Before going further I would like to tell that a new Big Data tool is created when they see a fault on the previous tools. So, whichever tool you will see that is created has been done to overcome the problem of the previous tools.
Hadoop can be simply said as two things : Mapreduce and HDFS. Mapreduce is where the processing takes place and HDFS is the DataBase where data is stored. This structure followed WORM principal i.e. write once read multiple times. So, once we have stored data in HDFS, we cannot make changes. This led to the creation of HBASE, a NOSQL product where we can make changes in the data also after writing it once.
But with time we saw that Hadoop had many faults and for that we created different environment over the Hadoop structure. PIG and HIVE are two popular examples.
HIVE was created for people with SQL background. The queries written is similar to SQL named as HIVEQL. HIVE was developed to process completely structured data. It is not used for ustructured data.
PIG on the other hand has its own query language i.e. PIG LATIN. It can be used for both structured as well as unstructured data.
Moving to the difference as when to use HIVE and when to use PIG, I don't think anyone other than the architect of PIG could say. Follow the link :
https://developer.yahoo.com/blogs/hadoop/comparing-pig-latin-sql-constructing-data-processing-pipelines-444.html
回答9:
Let me try to answer in few words.
Hadoop is an eco-system which comprises of all other tools. So, you can't compare Hadoop but you can compare MapReduce.
Here are my few cents:
- Hive: If your need is very SQLish meaning your problem statement can be catered by SQL, then the easiest thing to do would be to use Hive. The other case, when you would use hive is when you want a server to have certain structure of data.
- Pig: If you are comfortable with Pig Latin and you need is more of the data pipelines. Also, your data lacks structure. In those cases, you could use Pig.
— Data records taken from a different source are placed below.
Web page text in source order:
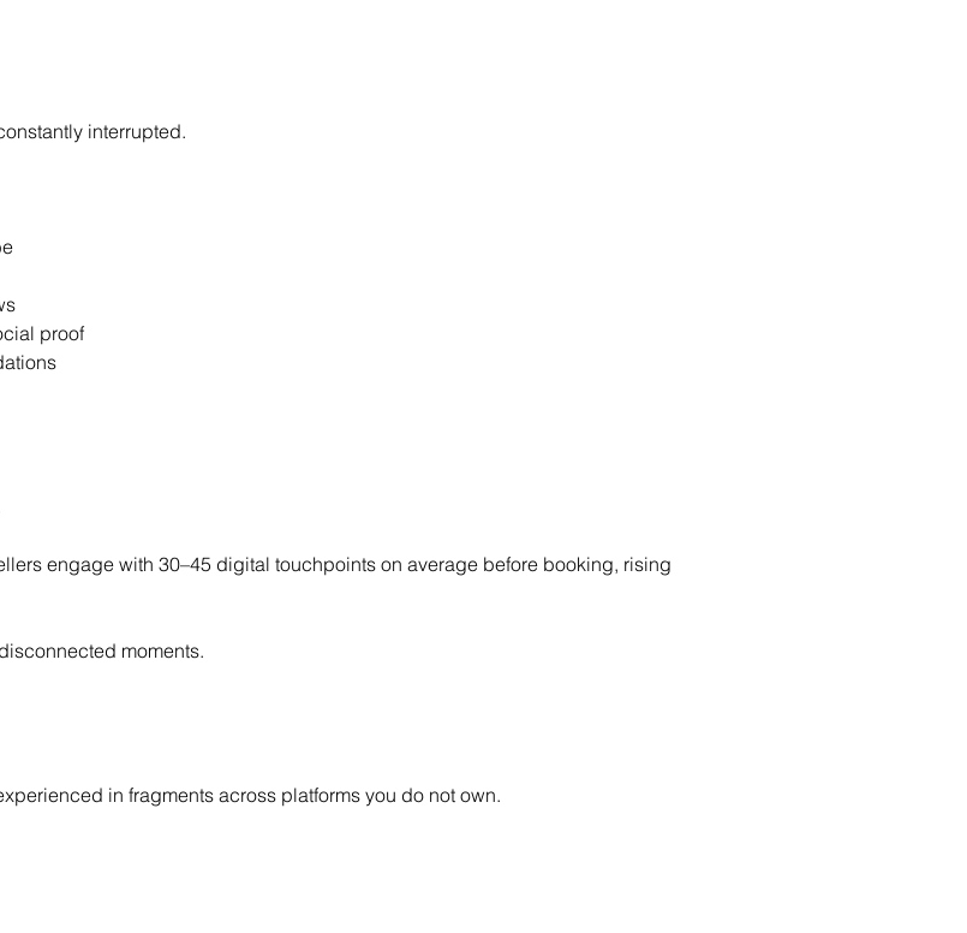
interrupted.
proof
engage with 30–45 digital touchpoints on average before booking, rising
moments.
in fragments across platforms you do not own.
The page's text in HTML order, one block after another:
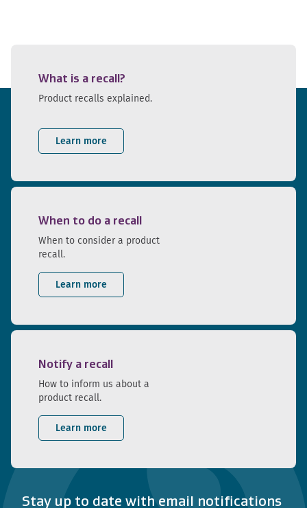
What is a recall?
Product recalls explained.
Learn more
When to do a recall
When to consider a product
recall.
Learn more
Notify a recall
How to inform us about a
product recall.
Learn more
Stay up to date with email notifications
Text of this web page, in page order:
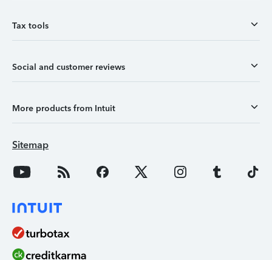
Tax tools
Social and customer reviews
More products from Intuit
Sitemap
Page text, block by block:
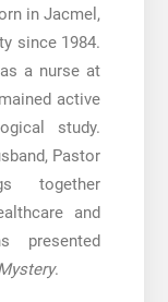
in Jacmel,
since 1984.
a nurse at
active
study.
Pastor
together
and
presented
.
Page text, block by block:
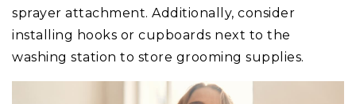
sprayer attachment. Additionally, consider
installing hooks or cupboards next to the
washing station to store grooming supplies.
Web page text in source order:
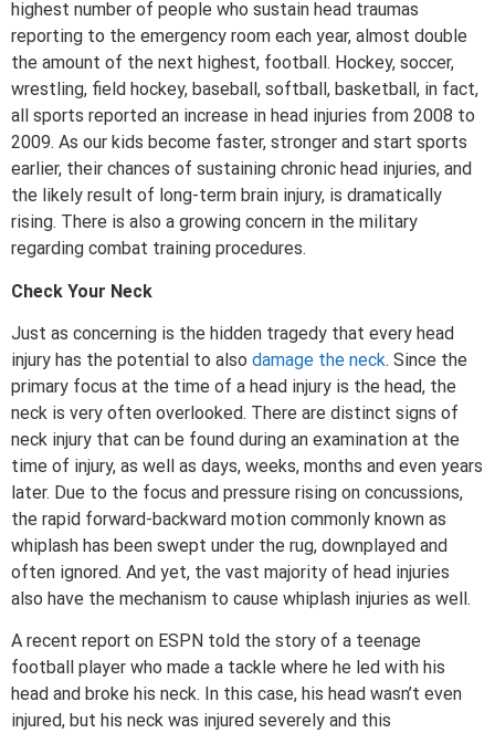
highest number of people who sustain head traumas
reporting to the emergency room each year, almost double
the amount of the next highest, football. Hockey, soccer,
wrestling, field hockey, baseball, softball, basketball, in fact,
all sports reported an increase in head injuries from 2008 to
2009. As our kids become faster, stronger and start sports
earlier, their chances of sustaining chronic head injuries, and
the likely result of long-term brain injury, is dramatically
rising. There is also a growing concern in the military
regarding combat training procedures.
Check Your Neck
Just as concerning is the hidden tragedy that every head
injury has the potential to also damage the neck. Since the
primary focus at the time of a head injury is the head, the
neck is very often overlooked. There are distinct signs of
neck injury that can be found during an examination at the
time of injury, as well as days, weeks, months and even years
later. Due to the focus and pressure rising on concussions,
the rapid forward-backward motion commonly known as
whiplash has been swept under the rug, downplayed and
often ignored. And yet, the vast majority of head injuries
also have the mechanism to cause whiplash injuries as well.
A recent report on ESPN told the story of a teenage
football player who made a tackle where he led with his
head and broke his neck. In this case, his head wasn’t even
injured, but his neck was injured severely and this
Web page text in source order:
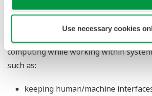
Use necessary cookies
Standard) helps the chemical industry
digital tools such as artificial
computing while working within
such as:
keeping human/machine
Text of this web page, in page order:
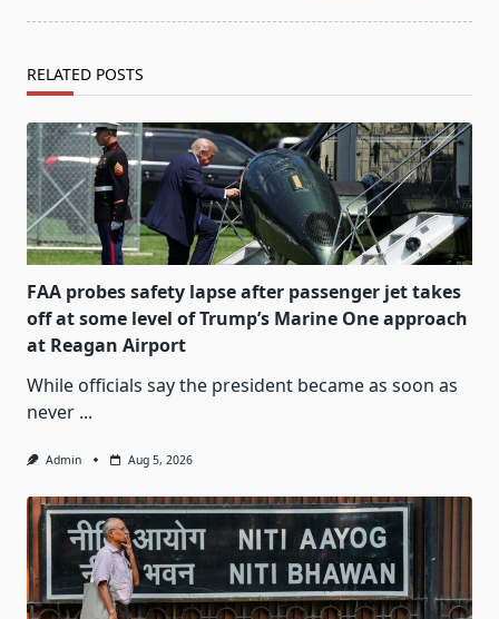
RELATED POSTS
FAA probes safety lapse after passenger jet takes
off at some level of Trump’s Marine One approach
at Reagan Airport
While officials say the president became as soon as
never ...
Admin Aug 5, 2026
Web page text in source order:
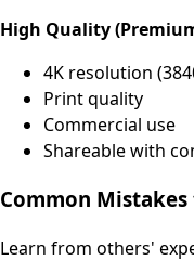
High Quality
4K resolution
Print quality
Commercial use
Shareable with
Common
Learn from others'
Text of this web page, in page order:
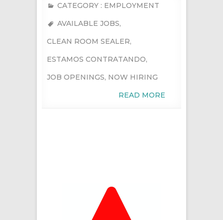
CATEGORY : EMPLOYMENT
AVAILABLE JOBS,
CLEAN ROOM SEALER,
ESTAMOS CONTRATANDO,
JOB OPENINGS, NOW HIRING
READ MORE
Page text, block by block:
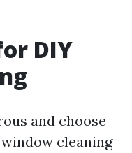
DIY
and choose
cleaning

Honestly there is not much difference between Hive & Pig with respect to the use cases.
- MapReduce: If your problem can not be solved by using SQL straight, you first should try to create UDF for Hive & Pig and then if the UDF is not solving the problem then getting it done via MapReduce makes sense.
回答10:
Pig: it is better to handle files and cleaning data
example: removing null values,string handling,unnecessary values
Hive: for querying on cleaned data
回答11:
1.We are using Hadoop for storing Large data (i.e.structure,Unstructure and Semistructure data ) in the form file format like txt,csv.
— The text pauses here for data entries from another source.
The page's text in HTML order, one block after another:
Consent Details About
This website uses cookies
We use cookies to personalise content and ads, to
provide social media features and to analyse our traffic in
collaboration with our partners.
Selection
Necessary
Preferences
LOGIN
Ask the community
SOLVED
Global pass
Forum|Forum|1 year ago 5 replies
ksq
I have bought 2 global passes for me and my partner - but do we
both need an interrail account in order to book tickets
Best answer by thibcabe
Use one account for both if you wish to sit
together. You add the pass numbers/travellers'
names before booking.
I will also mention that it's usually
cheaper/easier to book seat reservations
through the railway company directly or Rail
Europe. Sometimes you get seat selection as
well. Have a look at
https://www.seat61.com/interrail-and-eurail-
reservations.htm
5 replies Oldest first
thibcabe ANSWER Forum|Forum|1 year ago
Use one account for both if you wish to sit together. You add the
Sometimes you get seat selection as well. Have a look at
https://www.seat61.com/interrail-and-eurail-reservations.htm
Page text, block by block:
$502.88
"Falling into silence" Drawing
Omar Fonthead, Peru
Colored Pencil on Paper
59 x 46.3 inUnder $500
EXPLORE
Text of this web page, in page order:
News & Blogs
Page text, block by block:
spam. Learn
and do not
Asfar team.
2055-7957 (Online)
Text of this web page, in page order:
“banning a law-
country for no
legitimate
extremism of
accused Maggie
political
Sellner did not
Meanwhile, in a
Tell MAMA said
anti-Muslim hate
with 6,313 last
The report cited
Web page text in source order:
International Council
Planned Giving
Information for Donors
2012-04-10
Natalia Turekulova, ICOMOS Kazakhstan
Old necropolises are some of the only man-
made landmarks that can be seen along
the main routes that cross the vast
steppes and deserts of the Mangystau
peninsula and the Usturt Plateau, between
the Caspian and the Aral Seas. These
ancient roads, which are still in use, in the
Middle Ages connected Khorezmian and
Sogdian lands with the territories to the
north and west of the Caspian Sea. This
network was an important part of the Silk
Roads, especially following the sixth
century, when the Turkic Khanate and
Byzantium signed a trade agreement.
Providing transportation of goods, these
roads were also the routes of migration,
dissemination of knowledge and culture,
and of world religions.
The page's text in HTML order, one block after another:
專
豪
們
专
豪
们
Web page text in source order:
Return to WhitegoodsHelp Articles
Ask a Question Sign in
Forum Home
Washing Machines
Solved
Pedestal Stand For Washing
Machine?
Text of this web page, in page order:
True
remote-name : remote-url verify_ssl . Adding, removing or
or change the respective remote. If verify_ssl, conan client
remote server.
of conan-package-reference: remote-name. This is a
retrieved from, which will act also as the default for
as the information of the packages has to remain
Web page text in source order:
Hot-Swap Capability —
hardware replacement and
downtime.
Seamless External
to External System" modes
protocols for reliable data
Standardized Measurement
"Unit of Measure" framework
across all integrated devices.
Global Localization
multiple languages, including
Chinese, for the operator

2.If We want columnar Updations in our data then we are using Hbase tool
3.In case of Hive , we are storing Big data which is in structured format
and in addition to that we are providing Analysis on that data.
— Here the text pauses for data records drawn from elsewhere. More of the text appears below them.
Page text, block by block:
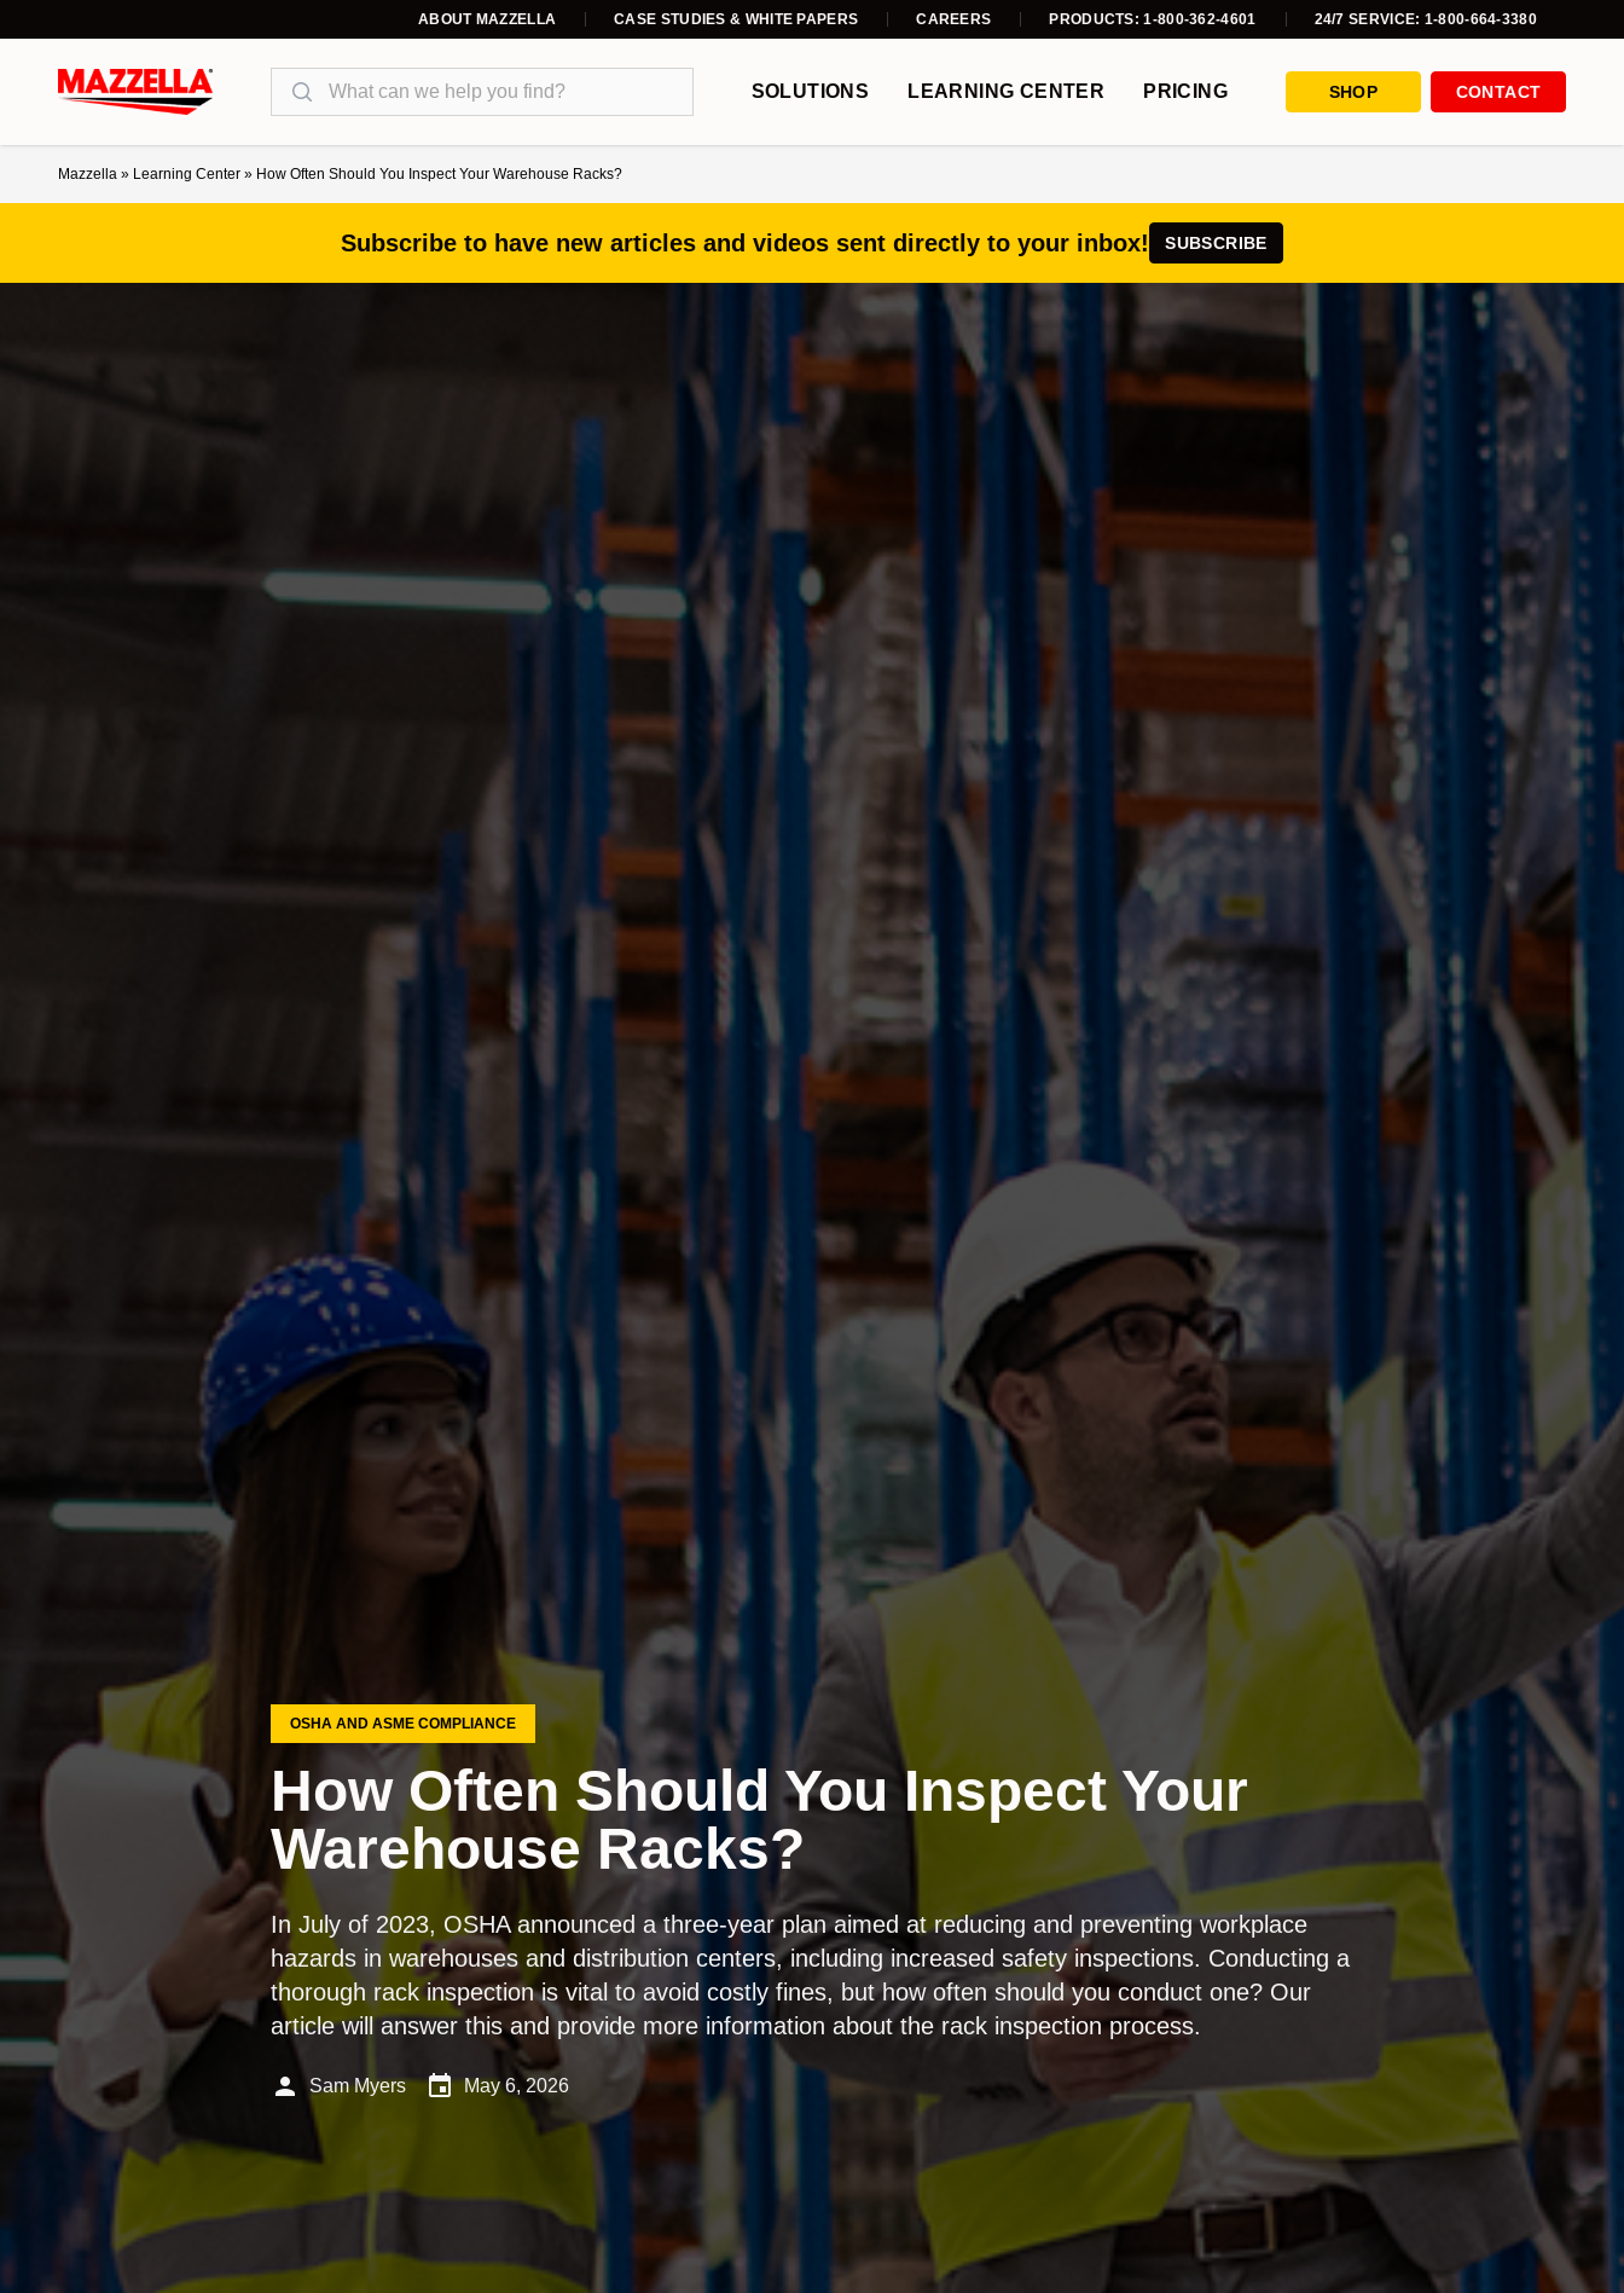
ABOUT MAZZELLA CASE STUDIES & WHITE PAPERS CAREERS PRODUCTS: 1-800-362-4601 24/7 SERVICE: 1-800-664-3380
Search
SOLUTIONS LEARNING CENTER PRICING SHOP CONTACT
Mazzella » Learning Center » How Often Should You Inspect Your Warehouse Racks?
Subscribe to have new articles and videos sent directly to your inbox! SUBSCRIBE
OSHA AND ASME COMPLIANCE
How Often Should You Inspect Your
Warehouse Racks?
In July of 2023, OSHA announced a three-year plan aimed at reducing and preventing workplace
hazards in warehouses and distribution centers, including increased safety inspections. Conducting a
thorough rack inspection is vital to avoid costly fines, but how often should you conduct one? Our
article will answer this and provide more information about the rack inspection process.
person Sam Myers event May 6, 2026

4.Pig is tool which is using Pig latin language to analyze data which is in any format(structure,semistructure and unstructure).
回答12:
Cleansing Data in Pig is very easy,a suitable approach would be cleansing data through pig and then processing data through hive and later uploading it to hdfs.
回答13:
Use of Hive, Hbase and Pig w.r.t. my real time experience in different projects.
Hive is used mostly for:
--Analytics purpose where you need to do analysis on history data
--Generating business reports based on certain columns
--Efficiently managing the data together with metadata information
--Joining tables on certain columns which are frequently used by using bucketing concept
--Efficient Storing and querying using partitioning concept
--Not useful for transaction/row level operations like update, delete, etc.
Pig is mostly used for:
--Frequent data analysis on huge data
--Generating aggregated values/counts on huge data
--Generating enterprise level key performance indicators very frequently
Hbase is mostly used:
--For real time processing of data
--For efficiently managing Complex and nested schema
--For real time querying and faster result
--For easy Scalability with columns
--Useful for transaction/row level operations like update, delete, etc.